Current Issue
Edited by Sanmay Das, Brian Patrick Green, Kush Varshney, Marianna Ganapini , Andrea Renda
October 21–23, 2024, San Jose, California, USA.
Published by The AAAI Press, Washington, DC, USA
Copyright © 2024, Association for the Advancement of Artificial Intelligence
1101 Pennsylvania Ave, NW, Suite 300, Washington, DC 20004
All Rights Reserved. No part of this proceedings may be reproduced in any form by any electronic or mechanical means (including photocopying, recording, or information storage and retrieval) without permission in writing from the publisher.
ISBN-10 1-57735-892-9
ISBN-13 978-1-57735-892-3
The Seventh AAAI/ACM Conference on AI, Ethics, and Society (AIES-24) was held in San Jose, California from October 21-23, 2024.
Artificial intelligence (AI) is increasingly pervasive, powerful, and contested. While AI has the potential to empower individuals and improve society, the ethical ramifications of AI systems and their impact on human societies requires deep and urgent reflection. International organizations, governments, universities, corporations, and philanthropists have recognized this need to embark on an interdisciplinary investigation to help chart a course through the new territory enabled by AI. Earlier iterations of this conference and others have seen the first fruits of these calls to action, as programs for research have been set out in many fields relevant to AI, Ethics, and Society.
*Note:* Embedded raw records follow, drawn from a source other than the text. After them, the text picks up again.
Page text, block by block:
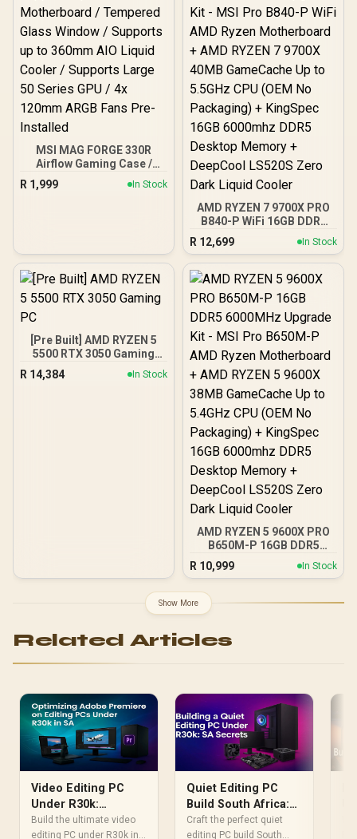
MSI MAG FORGE 330R
Airflow Gaming Case /
Supports up to ATX
Motherboard / Tempered
ARGB Fans Pre-Installed
R 1,999 In Stock
AMD RYZEN 7 9700X PRO
B840-P WiFi 16GB DDR5
6000MHz Upgrade Kit -
MSI Pro B840-P WiFi AMD
Ryzen Motherboard +
AMD RYZEN 7 9700X
5.5GHz CPU (OEM No
Packaging) + KingSpec
16GB 6000mhz DDR5
Desktop Memory +
DeepCool LS520S Zero
Dark Liquid Cooler
R 12,699 In Stock
[Pre Built] AMD RYZEN 5
5500 RTX 3050 Gaming
R 14,384 In Stock
AMD RYZEN 5 9600X PRO
B650M-P 16GB DDR5
6000MHz Upgrade Kit -
MSI Pro B650M-P AMD
AMD RYZEN 5 9600X
38MB GameCache Up to
Packaging) + KingSpec
Dark Liquid Cooler
R 10,999 In Stock
Show More
Related Articles
Video Editing PC
Under R30k:
Optimize Premiere
Pro in SA
Build the ultimate video
editing PC under R30k in
Quiet Editing PC
Build South Africa:
Under R30k Guide
Craft the perfect quiet
editing PC build South
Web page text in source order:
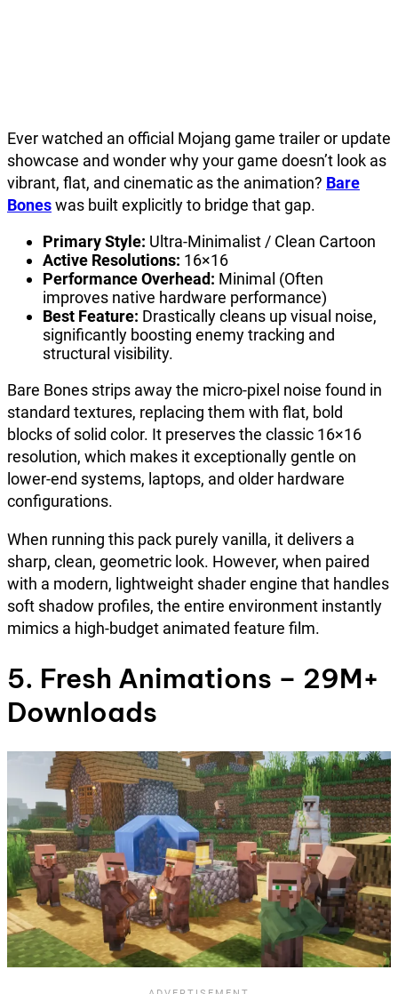
Ever watched an official Mojang game trailer or update
showcase and wonder why your game doesn’t look as
vibrant, flat, and cinematic as the animation? Bare
Boneswas built explicitly to bridge that gap.
Primary Style: Ultra-Minimalist / Clean Cartoon
Active Resolutions: 16×16
Performance Overhead: Minimal (Often
improves native hardware performance)
Best Feature: Drastically cleans up visual noise,
significantly boosting enemy tracking and
structural visibility.
Bare Bones strips away the micro-pixel noise found in
standard textures, replacing them with flat, bold
blocks of solid color. It preserves the classic 16×16
resolution, which makes it exceptionally gentle on
lower-end systems, laptops, and older hardware
configurations.
When running this pack purely vanilla, it delivers a
sharp, clean, geometric look. However, when paired
with a modern, lightweight shader engine that handles
soft shadow profiles, the entire environment instantly
mimics a high-budget animated feature film.
5. Fresh Animations – 29M+
Downloads
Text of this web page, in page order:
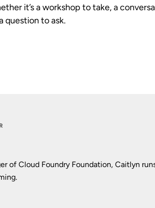
it’s a workshop to take, a
question to ask.
of Cloud Foundry Foundation, Caitlyn
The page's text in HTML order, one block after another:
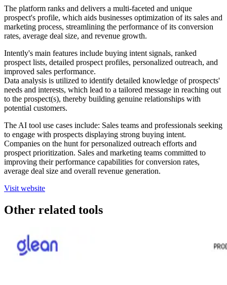
The platform ranks and delivers a multi-faceted and unique
prospect's profile, which aids businesses optimization of its sales and
marketing process, streamlining the performance of its conversion
rates, average deal size, and revenue growth.
Intently's main features include buying intent signals, ranked
prospect lists, detailed prospect profiles, personalized outreach, and
improved sales performance.
Data analysis is utilized to identify detailed knowledge of prospects'
needs and interests, which lead to a tailored message in reaching out
to the prospect(s), thereby building genuine relationships with
potential customers.
The AI tool use cases include: Sales teams and professionals seeking
to engage with prospects displaying strong buying intent.
Companies on the hunt for personalized outreach efforts and
prospect prioritization. Sales and marketing teams committed to
improving their performance capabilities for conversion rates,
average deal size and overall revenue generation.
Visit website
Other related tools
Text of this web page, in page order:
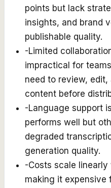
points but lack
insights, and brand
publishable quality.
-Limited
impractical for
need to review, edit,
content before
-Language support
performs well but
degraded
generation quality.
-Costs scale
making it
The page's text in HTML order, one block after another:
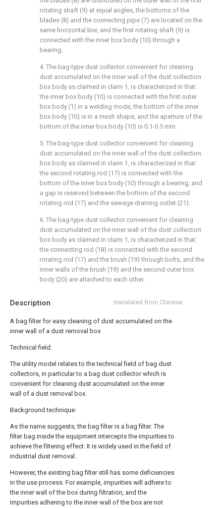
Description translated from Chinese
A bag filter for easy cleaning of dust accumulated on the
inner wall of a dust removal box
Technical field:
The utility model relates to the technical field of bag dust
collectors, in particular to a bag dust collector which is
convenient for cleaning dust accumulated on the inner
wall of a dust removal box.
Background technique:
As the name suggests, the bag filter is a bag filter. The
filter bag inside the equipment intercepts the impurities to
achieve the filtering effect. It is widely used in the field of
industrial dust removal.
However, the existing bag filter still has some deficiencies
in the use process. For example, impurities will adhere to
the inner wall of the box during filtration, and the
impurities adhering to the inner wall of the box are not
rotating shaft (9) at equal angles, the bottoms of the
blades (8) and the connecting pipe (7) are located on the
same horizontal line, and the first rotating shaft (9) is
connected with the inner box body (10) through a
bearing.
4. The bag-type dust collector convenient for cleaning
dust accumulated on the inner wall of the dust collection
box body as claimed in claim 1, is characterized in that:
the inner box body (10) is connected with the first outer
box body (1) in a welding mode, the bottom of the inner
box body (10) is in a mesh shape, and the aperture of the
bottom of the inner box body (10) is 0.1-0.5 mm.
5. The bag-type dust collector convenient for cleaning
dust accumulated on the inner wall of the dust collection
box body as claimed in claim 1, is characterized in that:
the second rotating rod (17) is connected with the
bottom of the inner box body (10) through a bearing, and
a gap is reserved between the bottom of the second
rotating rod (17) and the sewage draining outlet (21).
6. The bag-type dust collector convenient for cleaning
dust accumulated on the inner wall of the dust collection
box body as claimed in claim 1, is characterized in that:
the connecting rod (18) is connected with the second
rotating rod (17) and the brush (19) through bolts, and the
inner walls of the brush (19) and the second outer box
body (20) are attached to each other.
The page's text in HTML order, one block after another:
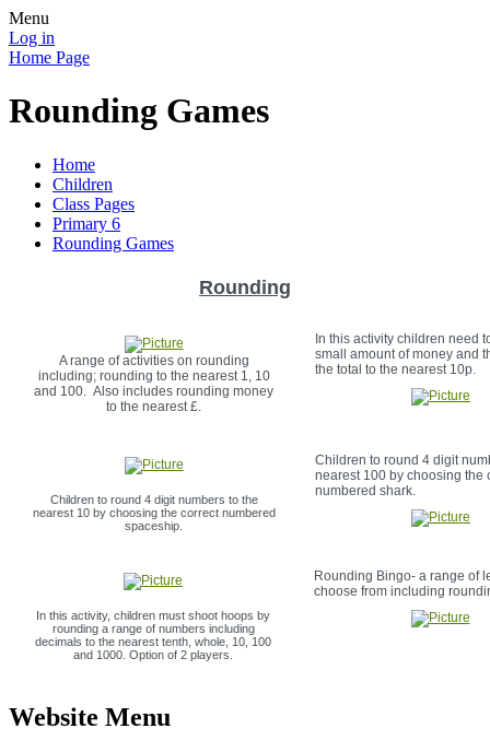
Menu
Log in
Home Page
Rounding Games
Home
Children
Class Pages
Primary 6
Rounding Games
Rounding
A range of activities on rounding
including; rounding to the nearest 1, 10
and 100. Also includes rounding money
to the nearest £.
In this activity children need
small amount of money and
the total to the nearest 10p.
Children to round 4 digit numbers to the
nearest 10 by choosing the correct numbered
spaceship.
Children to round 4 digit
nearest 100 by choosing the
numbered shark.
In this activity, children must shoot hoops by
rounding a range of numbers including
decimals to the nearest tenth, whole, 10, 100
and 1000. Option of 2 players.
Rounding Bingo- a range of
choose from including
Website Menu
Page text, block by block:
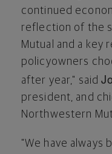
continued
reflection of the
Mutual and a key
policyowners
after year," said
president, and
Northwestern
"We have always
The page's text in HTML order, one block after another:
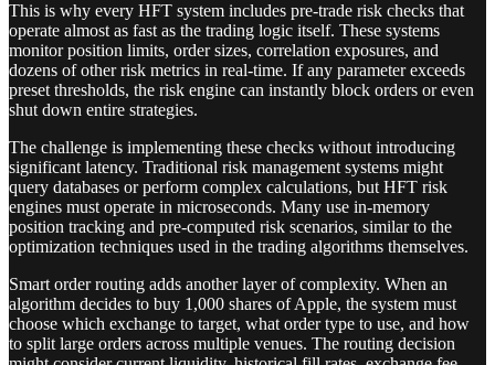
This is why every HFT system includes pre-trade risk checks that
operate almost as fast as the trading logic itself. These systems
monitor position limits, order sizes, correlation exposures, and
dozens of other risk metrics in real-time. If any parameter exceeds
preset thresholds, the risk engine can instantly block orders or even
shut down entire strategies.
The challenge is implementing these checks without introducing
significant latency. Traditional risk management systems might
query databases or perform complex calculations, but HFT risk
engines must operate in microseconds. Many use in-memory
position tracking and pre-computed risk scenarios, similar to the
optimization techniques used in the trading algorithms themselves.
Smart order routing adds another layer of complexity. When an
algorithm decides to buy 1,000 shares of Apple, the system must
choose which exchange to target, what order type to use, and how
to split large orders across multiple venues. The routing decision
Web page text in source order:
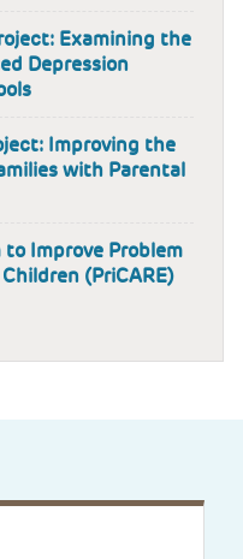
Examining the
Depression
Improving the
with Parental
Improve Problem
(PriCARE)
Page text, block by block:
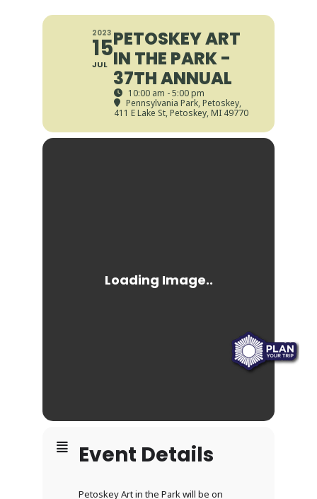
2023
15
JUL
PETOSKEY ART
IN THE PARK -
37TH ANNUAL
10:00 am - 5:00 pm
Pennsylvania Park, Petoskey,
411 E Lake St, Petoskey, MI 49770
Event Details
Petoskey Art in the Park will be on
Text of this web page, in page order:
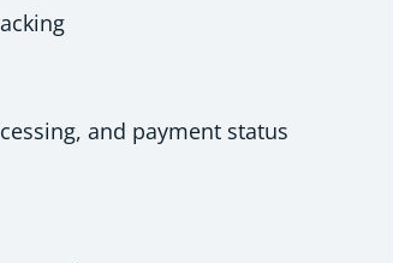
and payment status

AIES is convened each year by program co-chairs from Computer Science, Law and Policy, the Social Sciences, Ethics and Philosophy. Our goal is to encourage talented scholars in these and related fields to submit their best work related to morality, law, policy, psychology, the other social sciences, and AI. In addition to the community of scholars who have participated in these discussions from the outset, AIES welcomes disciplinary experts who are newer to this topic and see ways to break new ground in their own fields by thinking about AI. Recognizing that a multiplicity of perspectives leads to stronger science, the conference actively encourages people with differing identities, expertise, backgrounds, beliefs, or experiences to participate.